Most of the programs in the Adobe Creative Cloud Suite are essential to learn in doing various aspects of potential design projects. The programs above, although part of the suite, deserve special call outs because of their importance in navigating graphic design jobs. However, if you have at least a basic familiarity with the rest of the suite you will have a little bit of an edge when applying for jobs. I have used Dreamweaver, Animate (previously known as Flash), Adobe Camera Raw, and plenty other programs in the suite. As a graphic designer however I definitely recommend to learn at least the interface of Dreamweaver, Animate, After Effects, Camera Raw (which will help you with Photoshop and Lightroom) and Premier Pro. I want to call special attention to the After Effects and Premiere Pro however. A lot of web based design will require you to incorporate motion graphics and short videos to different sites, so having a basic understanding of video editing and animation will be valuable to you.
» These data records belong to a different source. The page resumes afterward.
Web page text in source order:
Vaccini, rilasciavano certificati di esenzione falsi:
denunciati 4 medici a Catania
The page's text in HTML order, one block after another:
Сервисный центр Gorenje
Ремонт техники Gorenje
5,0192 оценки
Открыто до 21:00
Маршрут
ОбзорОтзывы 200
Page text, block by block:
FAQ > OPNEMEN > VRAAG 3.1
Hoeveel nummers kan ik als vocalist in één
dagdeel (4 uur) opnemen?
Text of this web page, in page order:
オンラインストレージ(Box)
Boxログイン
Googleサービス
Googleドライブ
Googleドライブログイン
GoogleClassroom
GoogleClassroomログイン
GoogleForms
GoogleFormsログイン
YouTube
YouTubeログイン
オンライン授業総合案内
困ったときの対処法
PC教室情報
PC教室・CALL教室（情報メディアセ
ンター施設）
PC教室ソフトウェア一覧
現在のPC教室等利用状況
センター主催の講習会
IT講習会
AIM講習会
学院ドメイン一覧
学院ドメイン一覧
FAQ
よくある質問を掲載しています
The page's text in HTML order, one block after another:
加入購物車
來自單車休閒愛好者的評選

Sketchbook Pro from Autodesk
If you want to pursue a graphic design or graphic artist position that requires a lot of illustration, I would recommend Sketchbook Pro from Autodesk. The software is designed to be used in conjunction with a stylus or Wacom tablet to simulate paper and pencil drawing. While it may not be exactly like drawing on paper, I have found it to be one of the best programs out there that emulates that feel. For all you illustrators out there, this program is a must to learn.
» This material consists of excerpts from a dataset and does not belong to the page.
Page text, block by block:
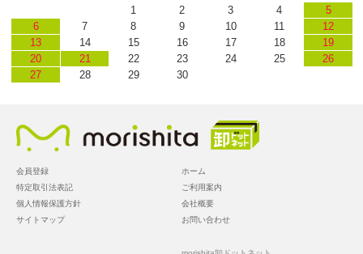
1
2 3 4
5
6
7 8 9 10 11
12
13
14 15 16 17 18
19
20
21 22 23 24 25
26
27
28 29 30
ホーム
ご利用案内
会社概要
お問い合わせ
会員登録
特定取引法表記
個人情報保護方針
サイトマップ
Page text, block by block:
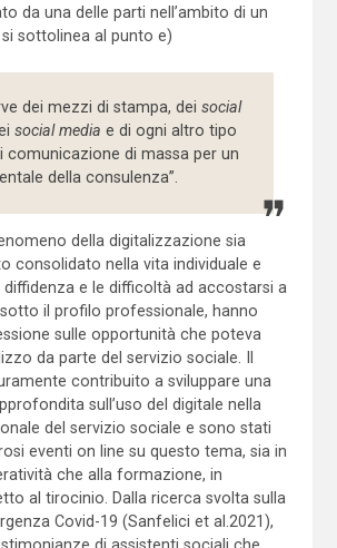
da una delle parti nell’ambito di un
sottolinea al punto e)
dei mezzi di stampa, deisocial
social media e di ogni altro tipo
comunicazione di massa per un
della consulenza”.
della digitalizzazione sia
consolidato nella vita individuale e
e le difficoltà ad accostarsi a
il profilo professionale, hanno
sulle opportunità che poteva
da parte del servizio sociale. Il
contribuito a sviluppare una
sull’uso del digitale nella
del servizio sociale e sono stati
eventi on line su questo tema, sia in
che alla formazione, in
al tirocinio. Dalla ricerca svolta sulla
Covid-19 (Sanfelici et al.2021),
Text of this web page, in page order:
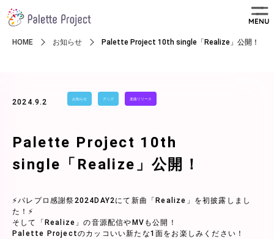
MENU
HOME お知らせ Palette Project 10th single「Realize」公開！
2024.9.2 お知らせ グッズ 楽曲リリース
Palette Project 10th
single「Realize」公開！
⚡パレプロ感謝祭2024DAY2にて新曲「Realize」を初披露しまし
た！⚡
そして「Realize」の音源配信やMVも公開！
Palette Projectのカッコいい新たな1面をお楽しみください！
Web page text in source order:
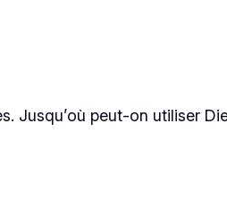
Jusqu’où peut-on utiliser

In today’s society a lot of websites out there are being built off of content management systems (CMS) with WordPress being the most popular. Learning some coding like HTML, CSS and Java is going to help you tremendously in design, but if you are like me, you tend to be more visual when designing. Now with CMS platforms, backend coders have done the heavy lifting in writing codes for plugins and you can focus more on the front end of the design and usability. Knowing some coding in the languages I’ve mentioned will be helpful when editing certain plugins to make them fit your design but you need to make sure you are familiar with the WordPress platform and interface. Every theme for WordPress will be different so there is a high learning curve, but if you at least know some basic coding and how to navigate WordPress, you can be designing websites in no time.
There are a lot of programs out there that seem similar but if you start with these programs you will be one step further on your road to becoming a better graphic designer. I will provide links to these programs so you can learn more about them from the companies themselves and save you some time. If you can learn these seven programs you will have your bases covered and a great starting point in seeing all aspects that graphic design entails. From here you can figure out your strengths and your weaknesses and figure out where to focus your efforts and find out more about yourself as a designer. It is only by trying something and challenging ourselves can we get an accurate measure of what we are capable of and I guarantee you that you will surprise yourself at what you can create and accomplish.